Instructions to follow
Could you print the stretch of lines below from the one with "tensions between the" through the one with "在当今社交媒体的世界中，自拍已成为我们生", exactly as they stand and without any pictures?

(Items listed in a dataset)
_ _ _
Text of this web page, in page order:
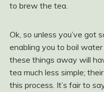
to brew the tea.
Ok, so unless you’ve got
enabling you to boil
these things away will
tea much less simple;
this process. It’s fair to
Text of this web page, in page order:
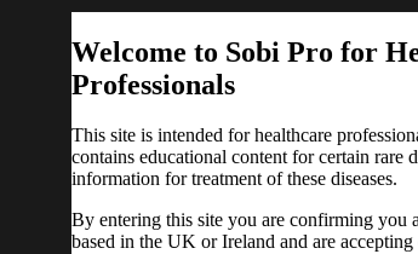
Welcome to Sobi Pro for
Professionals
This site is intended for healthcare
contains educational content for certain rare
information for treatment of these diseases.
By entering this site you are confirming you
based in the UK or Ireland and are
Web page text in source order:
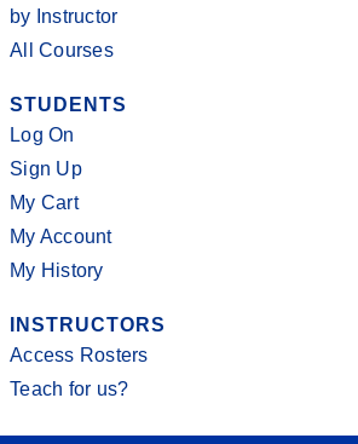
by Instructor
All Courses
STUDENTS
Log On
Sign Up
My Cart
My Account
My History
INSTRUCTORS
Access Rosters
Teach for us?
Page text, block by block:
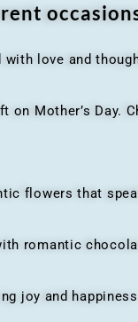
love and
Mother’s Day.
that
romantic
joy and
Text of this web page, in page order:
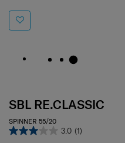
SBL RE.CLASSIC
SPINNER 55/20
3.0 (1)
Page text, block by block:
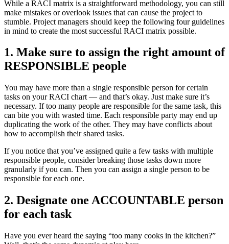
While a RACI matrix is a straightforward methodology, you can still
make mistakes or overlook issues that can cause the project to
stumble. Project managers should keep the following four guidelines
in mind to create the most successful RACI matrix possible.
1. Make sure to assign the right amount of
RESPONSIBLE people
You may have more than a single responsible person for certain
tasks on your RACI chart — and that’s okay. Just make sure it’s
necessary. If too many people are responsible for the same task, this
can bite you with wasted time. Each responsible party may end up
duplicating the work of the other. They may have conflicts about
how to accomplish their shared tasks.
If you notice that you’ve assigned quite a few tasks with multiple
responsible people, consider breaking those tasks down more
granularly if you can. Then you can assign a single person to be
responsible for each one.
2. Designate one ACCOUNTABLE person
for each task
Have you ever heard the saying “too many cooks in the kitchen?”
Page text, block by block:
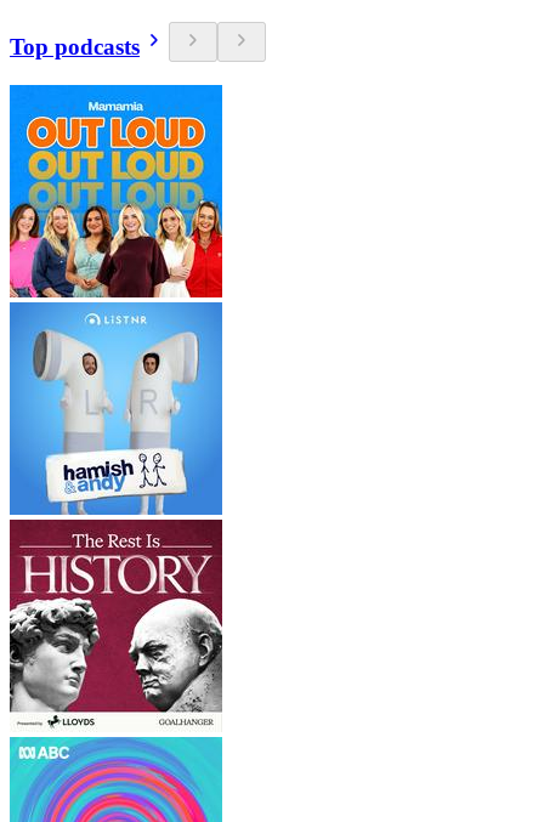
Top podcasts
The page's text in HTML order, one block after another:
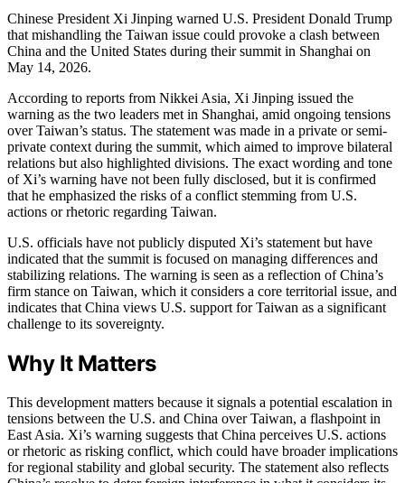
Chinese President Xi Jinping warned U.S. President Donald Trump
that mishandling the Taiwan issue could provoke a clash between
China and the United States during their summit in Shanghai on
May 14, 2026.
According to reports from Nikkei Asia, Xi Jinping issued the
warning as the two leaders met in Shanghai, amid ongoing tensions
over Taiwan’s status. The statement was made in a private or semi-
private context during the summit, which aimed to improve bilateral
relations but also highlighted divisions. The exact wording and tone
of Xi’s warning have not been fully disclosed, but it is confirmed
that he emphasized the risks of a conflict stemming from U.S.
actions or rhetoric regarding Taiwan.
U.S. officials have not publicly disputed Xi’s statement but have
indicated that the summit is focused on managing differences and
stabilizing relations. The warning is seen as a reflection of China’s
firm stance on Taiwan, which it considers a core territorial issue, and
indicates that China views U.S. support for Taiwan as a significant
challenge to its sovereignty.
Why It Matters
This development matters because it signals a potential escalation in
tensions between the U.S. and China over Taiwan, a flashpoint in
East Asia. Xi’s warning suggests that China perceives U.S. actions
or rhetoric as risking conflict, which could have broader implications
for regional stability and global security. The statement also reflects
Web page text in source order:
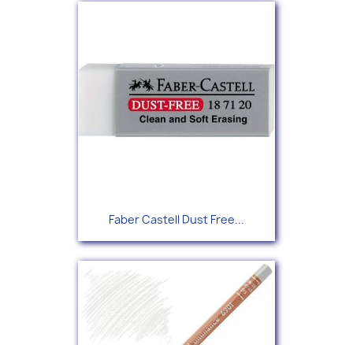
Faber Castell Dust Free...
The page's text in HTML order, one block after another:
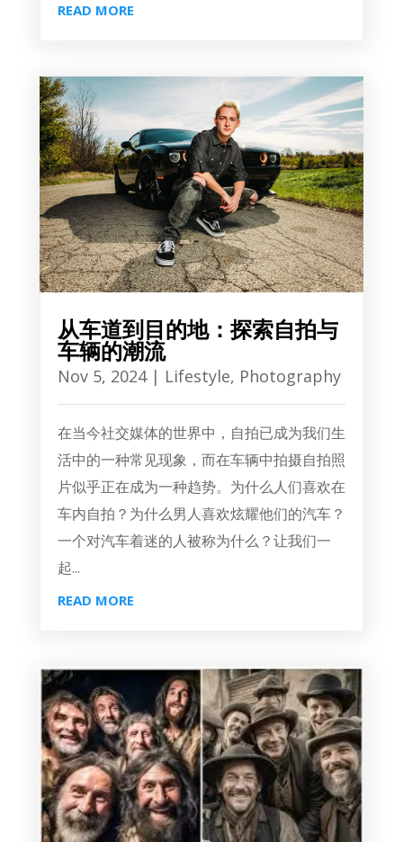
READ MORE
从车道到目的地：探索自拍与
车辆的潮流
Nov 5, 2024| Lifestyle, Photography
在当今社交媒体的世界中，自拍已成为我们生
活中的一种常见现象，而在车辆中拍摄自拍照
片似乎正在成为一种趋势。为什么人们喜欢在
车内自拍？为什么男人喜欢炫耀他们的汽车？
一个对汽车着迷的人被称为什么？让我们一
起...
READ MORE
_ _ _
Exercise answer
tensions between the U.S. and China over Taiwan, a flashpoint in
East Asia. Xi’s warning suggests that China perceives U.S. actions
or rhetoric as risking conflict, which could have broader implications
for regional stability and global security. The statement also reflects
Web page text in source order:
Faber Castell Dust Free...
The page's text in HTML order, one block after another:
READ MORE
从车道到目的地：探索自拍与
车辆的潮流
Nov 5, 2024| Lifestyle, Photography
在当今社交媒体的世界中，自拍已成为我们生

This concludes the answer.